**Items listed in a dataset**
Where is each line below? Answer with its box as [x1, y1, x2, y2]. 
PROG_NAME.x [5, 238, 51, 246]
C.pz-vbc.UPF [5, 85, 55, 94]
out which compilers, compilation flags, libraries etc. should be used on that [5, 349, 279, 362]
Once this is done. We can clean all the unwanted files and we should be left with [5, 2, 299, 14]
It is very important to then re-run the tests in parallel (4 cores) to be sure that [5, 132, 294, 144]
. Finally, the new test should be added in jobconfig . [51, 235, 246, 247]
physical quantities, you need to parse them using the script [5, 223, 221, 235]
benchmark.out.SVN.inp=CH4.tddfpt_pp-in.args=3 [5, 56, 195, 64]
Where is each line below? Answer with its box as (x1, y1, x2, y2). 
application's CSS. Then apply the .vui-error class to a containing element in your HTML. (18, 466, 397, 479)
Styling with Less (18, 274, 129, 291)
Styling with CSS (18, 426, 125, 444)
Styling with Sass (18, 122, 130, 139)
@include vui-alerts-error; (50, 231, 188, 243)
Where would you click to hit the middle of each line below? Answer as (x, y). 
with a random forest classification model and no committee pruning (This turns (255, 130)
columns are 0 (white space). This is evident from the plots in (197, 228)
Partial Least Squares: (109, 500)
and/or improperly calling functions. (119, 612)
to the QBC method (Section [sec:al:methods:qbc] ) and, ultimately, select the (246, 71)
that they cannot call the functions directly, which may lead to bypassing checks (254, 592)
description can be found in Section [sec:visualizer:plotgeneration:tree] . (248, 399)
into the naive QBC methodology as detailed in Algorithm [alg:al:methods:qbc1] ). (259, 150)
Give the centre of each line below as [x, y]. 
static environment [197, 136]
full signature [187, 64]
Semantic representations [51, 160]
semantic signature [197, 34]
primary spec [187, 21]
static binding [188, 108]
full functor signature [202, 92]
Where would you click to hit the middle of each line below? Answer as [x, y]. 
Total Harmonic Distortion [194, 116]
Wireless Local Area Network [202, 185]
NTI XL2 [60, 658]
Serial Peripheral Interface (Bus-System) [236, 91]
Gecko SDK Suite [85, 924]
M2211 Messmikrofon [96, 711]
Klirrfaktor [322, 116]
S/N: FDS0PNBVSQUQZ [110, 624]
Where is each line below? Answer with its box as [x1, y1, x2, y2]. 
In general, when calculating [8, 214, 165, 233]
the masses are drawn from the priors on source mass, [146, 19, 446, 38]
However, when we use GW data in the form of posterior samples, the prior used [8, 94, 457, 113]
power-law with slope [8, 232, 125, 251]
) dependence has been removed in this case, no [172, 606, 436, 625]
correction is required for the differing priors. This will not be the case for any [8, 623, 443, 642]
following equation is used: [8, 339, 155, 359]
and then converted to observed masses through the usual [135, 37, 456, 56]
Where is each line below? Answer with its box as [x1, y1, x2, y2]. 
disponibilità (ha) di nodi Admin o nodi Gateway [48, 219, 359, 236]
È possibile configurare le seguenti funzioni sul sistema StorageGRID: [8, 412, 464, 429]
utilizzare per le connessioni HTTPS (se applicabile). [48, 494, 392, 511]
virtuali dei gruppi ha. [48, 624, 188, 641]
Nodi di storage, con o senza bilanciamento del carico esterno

**Task directions**
Copy out the records shown above, every one, exactly.

**Expected answer**
Where is each line below? Answer with its box as [x1, y1, x2, y2]. 
PROG_NAME.x [5, 238, 51, 246]
C.pz-vbc.UPF [5, 85, 55, 94]
out which compilers, compilation flags, libraries etc. should be used on that [5, 349, 279, 362]
Once this is done. We can clean all the unwanted files and we should be left with [5, 2, 299, 14]
It is very important to then re-run the tests in parallel (4 cores) to be sure that [5, 132, 294, 144]
. Finally, the new test should be added in jobconfig . [51, 235, 246, 247]
physical quantities, you need to parse them using the script [5, 223, 221, 235]
benchmark.out.SVN.inp=CH4.tddfpt_pp-in.args=3 [5, 56, 195, 64]
Where is each line below? Answer with its box as (x1, y1, x2, y2). 
application's CSS. Then apply the .vui-error class to a containing element in your HTML. (18, 466, 397, 479)
Styling with Less (18, 274, 129, 291)
Styling with CSS (18, 426, 125, 444)
Styling with Sass (18, 122, 130, 139)
@include vui-alerts-error; (50, 231, 188, 243)
Where would you click to hit the middle of each line below? Answer as (x, y). 
with a random forest classification model and no committee pruning (This turns (255, 130)
columns are 0 (white space). This is evident from the plots in (197, 228)
Partial Least Squares: (109, 500)
and/or improperly calling functions. (119, 612)
to the QBC method (Section [sec:al:methods:qbc] ) and, ultimately, select the (246, 71)
that they cannot call the functions directly, which may lead to bypassing checks (254, 592)
description can be found in Section [sec:visualizer:plotgeneration:tree] . (248, 399)
into the naive QBC methodology as detailed in Algorithm [alg:al:methods:qbc1] ). (259, 150)
Give the centre of each line below as [x, y]. 
static environment [197, 136]
full signature [187, 64]
Semantic representations [51, 160]
semantic signature [197, 34]
primary spec [187, 21]
static binding [188, 108]
full functor signature [202, 92]
Where would you click to hit the middle of each line below? Answer as [x, y]. 
Total Harmonic Distortion [194, 116]
Wireless Local Area Network [202, 185]
NTI XL2 [60, 658]
Serial Peripheral Interface (Bus-System) [236, 91]
Gecko SDK Suite [85, 924]
M2211 Messmikrofon [96, 711]
Klirrfaktor [322, 116]
S/N: FDS0PNBVSQUQZ [110, 624]
Where is each line below? Answer with its box as [x1, y1, x2, y2]. 
In general, when calculating [8, 214, 165, 233]
the masses are drawn from the priors on source mass, [146, 19, 446, 38]
However, when we use GW data in the form of posterior samples, the prior used [8, 94, 457, 113]
power-law with slope [8, 232, 125, 251]
) dependence has been removed in this case, no [172, 606, 436, 625]
correction is required for the differing priors. This will not be the case for any [8, 623, 443, 642]
following equation is used: [8, 339, 155, 359]
and then converted to observed masses through the usual [135, 37, 456, 56]
Where is each line below? Answer with its box as [x1, y1, x2, y2]. 
disponibilità (ha) di nodi Admin o nodi Gateway [48, 219, 359, 236]
È possibile configurare le seguenti funzioni sul sistema StorageGRID: [8, 412, 464, 429]
utilizzare per le connessioni HTTPS (se applicabile). [48, 494, 392, 511]
virtuali dei gruppi ha. [48, 624, 188, 641]
Nodi di storage, con o senza bilanciamento del carico esterno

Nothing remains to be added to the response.